Start of Supplied records

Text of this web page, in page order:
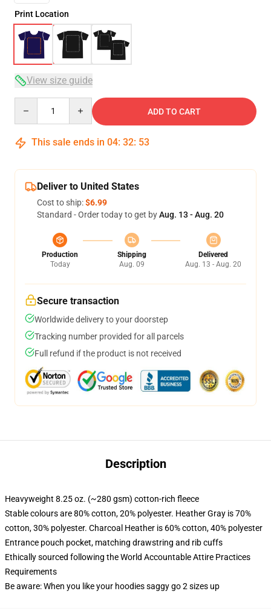
Print Location
View size guide
ADD TO CART
This sale ends in 04: 32: 53
Deliver to United States
Cost to ship:$6.99
Standard - Order today to get byAug. 13 - Aug. 20
Production
Today
Shipping
Aug. 09
Delivered
Aug. 13 - Aug. 20
Secure transaction
Worldwide delivery to your doorstep
Tracking number provided for all parcels
Full refund if the product is not received
Description
Heavyweight 8.25 oz. (~280 gsm) cotton-rich fleece
Stable colours are 80% cotton, 20% polyester. Heather Gray is 70%
cotton, 30% polyester. Charcoal Heather is 60% cotton, 40% polyester
Entrance pouch pocket, matching drawstring and rib cuffs
Ethically sourced following the World Accountable Attire Practices
Requirements
Be aware: When you like your hoodies saggy go 2 sizes up
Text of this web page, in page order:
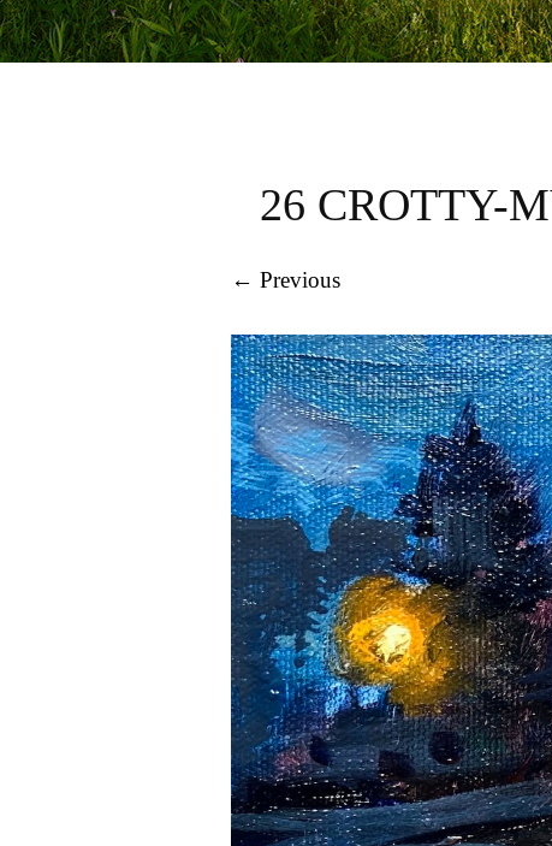
26 CROTTY-
← Previous

End of Supplied records

Work to be completed
Your reply should be the lines of the records from the start through the line with "Description", copied word for word, pictures omitted.

Result of the task
Text of this web page, in page order:
Print Location
View size guide
ADD TO CART
This sale ends in 04: 32: 53
Deliver to United States
Cost to ship:$6.99
Standard - Order today to get byAug. 13 - Aug. 20
Production
Today
Shipping
Aug. 09
Delivered
Aug. 13 - Aug. 20
Secure transaction
Worldwide delivery to your doorstep
Tracking number provided for all parcels
Full refund if the product is not received
Description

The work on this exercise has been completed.